| What to produce |
Exclude the pictures and reproduce exactly the lines that run from the one holding "computing education with" to the end of the entries below.

[Source records]
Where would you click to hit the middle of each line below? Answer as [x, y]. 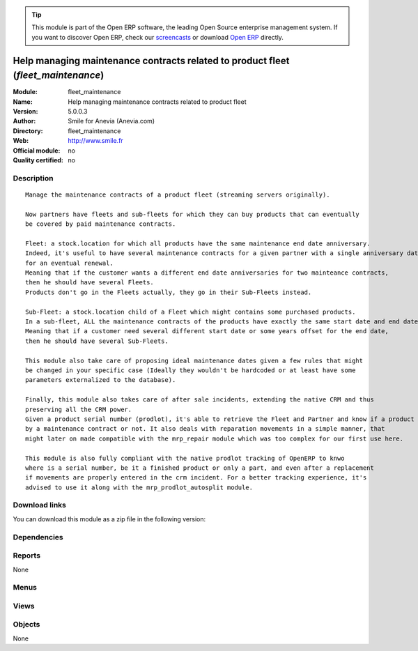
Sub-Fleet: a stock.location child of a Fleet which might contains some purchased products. [191, 312]
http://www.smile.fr [95, 141]
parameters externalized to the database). [101, 380]
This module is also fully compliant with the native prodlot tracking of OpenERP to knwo [185, 458]
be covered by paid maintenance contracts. [101, 224]
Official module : [37, 151]
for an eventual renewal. [70, 263]
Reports [27, 556]
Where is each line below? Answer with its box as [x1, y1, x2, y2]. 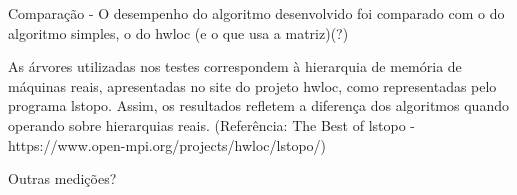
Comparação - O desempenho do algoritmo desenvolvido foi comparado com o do [8, 3, 505, 23]
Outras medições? [8, 168, 117, 189]
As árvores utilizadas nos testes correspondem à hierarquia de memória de [8, 56, 462, 77]
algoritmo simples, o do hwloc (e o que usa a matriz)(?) [8, 22, 349, 43]
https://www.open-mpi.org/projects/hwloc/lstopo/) [8, 134, 327, 155]
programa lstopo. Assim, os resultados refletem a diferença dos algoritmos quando [8, 95, 509, 116]
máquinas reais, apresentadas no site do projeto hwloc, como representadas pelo [8, 75, 497, 96]
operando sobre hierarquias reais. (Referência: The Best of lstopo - [8, 114, 415, 135]
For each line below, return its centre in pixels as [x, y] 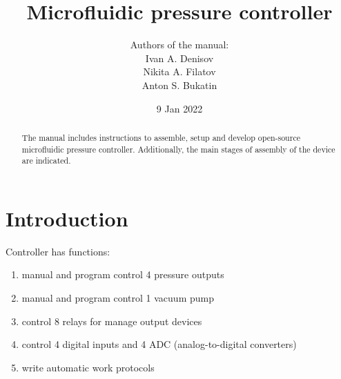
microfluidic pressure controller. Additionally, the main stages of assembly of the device [178, 149]
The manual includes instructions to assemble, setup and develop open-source [161, 137]
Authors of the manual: [179, 45]
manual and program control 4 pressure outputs [123, 274]
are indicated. [46, 161]
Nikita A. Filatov [179, 71]
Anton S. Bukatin [179, 85]
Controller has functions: [58, 251]
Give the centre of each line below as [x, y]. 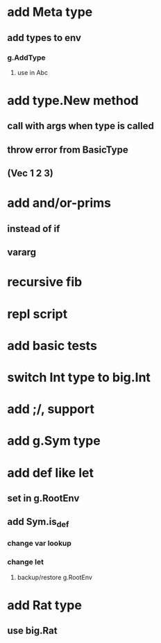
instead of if [34, 229]
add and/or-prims [59, 203]
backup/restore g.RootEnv [54, 577]
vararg [22, 252]
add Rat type [44, 605]
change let [25, 562]
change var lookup [39, 544]
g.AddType [27, 58]
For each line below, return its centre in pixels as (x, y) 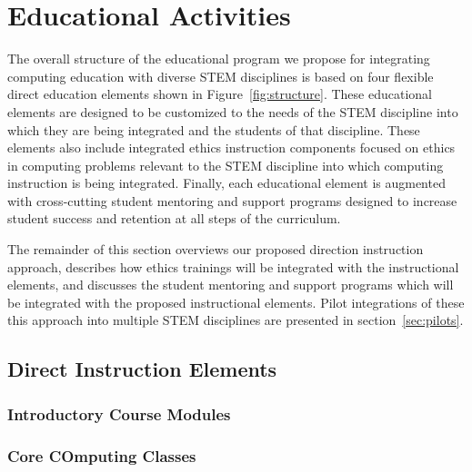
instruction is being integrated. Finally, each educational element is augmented (226, 183)
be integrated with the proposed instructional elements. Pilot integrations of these (236, 302)
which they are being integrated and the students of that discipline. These (214, 129)
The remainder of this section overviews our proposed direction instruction (216, 249)
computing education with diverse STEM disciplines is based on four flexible (221, 76)
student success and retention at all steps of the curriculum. (174, 218)
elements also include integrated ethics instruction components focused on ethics (231, 147)
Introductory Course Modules (119, 413)
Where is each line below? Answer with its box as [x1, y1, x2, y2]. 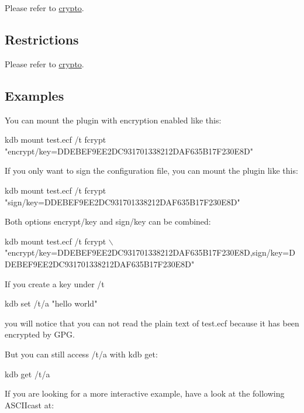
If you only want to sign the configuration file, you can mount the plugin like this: [5, 164, 298, 177]
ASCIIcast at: [5, 398, 54, 411]
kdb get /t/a [5, 367, 50, 380]
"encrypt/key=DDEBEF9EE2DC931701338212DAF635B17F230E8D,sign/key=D [5, 246, 295, 259]
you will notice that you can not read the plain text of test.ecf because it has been [5, 316, 299, 329]
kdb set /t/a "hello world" [5, 297, 98, 309]
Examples [5, 86, 64, 104]
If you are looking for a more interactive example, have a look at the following [5, 387, 285, 400]
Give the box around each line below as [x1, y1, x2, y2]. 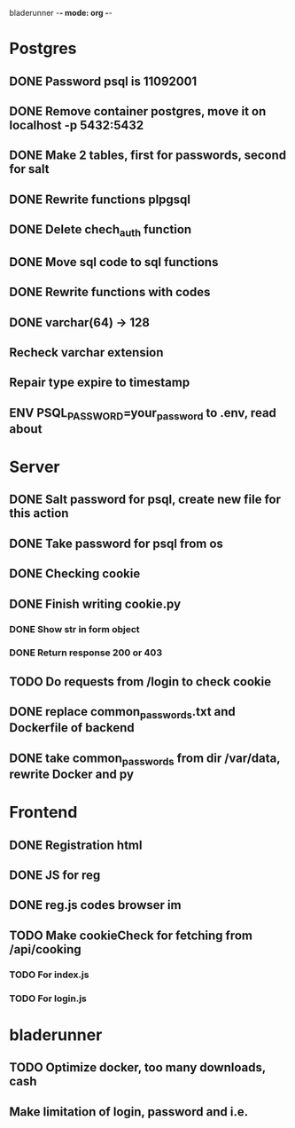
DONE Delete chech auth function [9, 222, 192, 239]
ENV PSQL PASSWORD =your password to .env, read [9, 405, 277, 422]
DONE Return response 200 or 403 [9, 646, 162, 659]
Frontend [9, 803, 78, 823]
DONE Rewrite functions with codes [9, 285, 211, 300]
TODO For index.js [9, 968, 89, 981]
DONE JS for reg [9, 867, 101, 882]
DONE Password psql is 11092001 [9, 74, 198, 89]

| Answer box |
computing education with diverse STEM disciplines is based on four flexible (221, 76)
student success and retention at all steps of the curriculum. (174, 218)
elements also include integrated ethics instruction components focused on ethics (231, 147)
Introductory Course Modules (119, 413)
Where is each line below? Answer with its box as [x1, y1, x2, y2]. 
If you only want to sign the configuration file, you can mount the plugin like this: [5, 164, 298, 177]
ASCIIcast at: [5, 398, 54, 411]
kdb get /t/a [5, 367, 50, 380]
"encrypt/key=DDEBEF9EE2DC931701338212DAF635B17F230E8D,sign/key=D [5, 246, 295, 259]
you will notice that you can not read the plain text of test.ecf because it has been [5, 316, 299, 329]
kdb set /t/a "hello world" [5, 297, 98, 309]
Examples [5, 86, 64, 104]
If you are looking for a more interactive example, have a look at the following [5, 387, 285, 400]
Give the box around each line below as [x1, y1, x2, y2]. 
DONE Delete chech auth function [9, 222, 192, 239]
ENV PSQL PASSWORD =your password to .env, read [9, 405, 277, 422]
DONE Return response 200 or 403 [9, 646, 162, 659]
Frontend [9, 803, 78, 823]
DONE Rewrite functions with codes [9, 285, 211, 300]
TODO For index.js [9, 968, 89, 981]
DONE JS for reg [9, 867, 101, 882]
DONE Password psql is 11092001 [9, 74, 198, 89]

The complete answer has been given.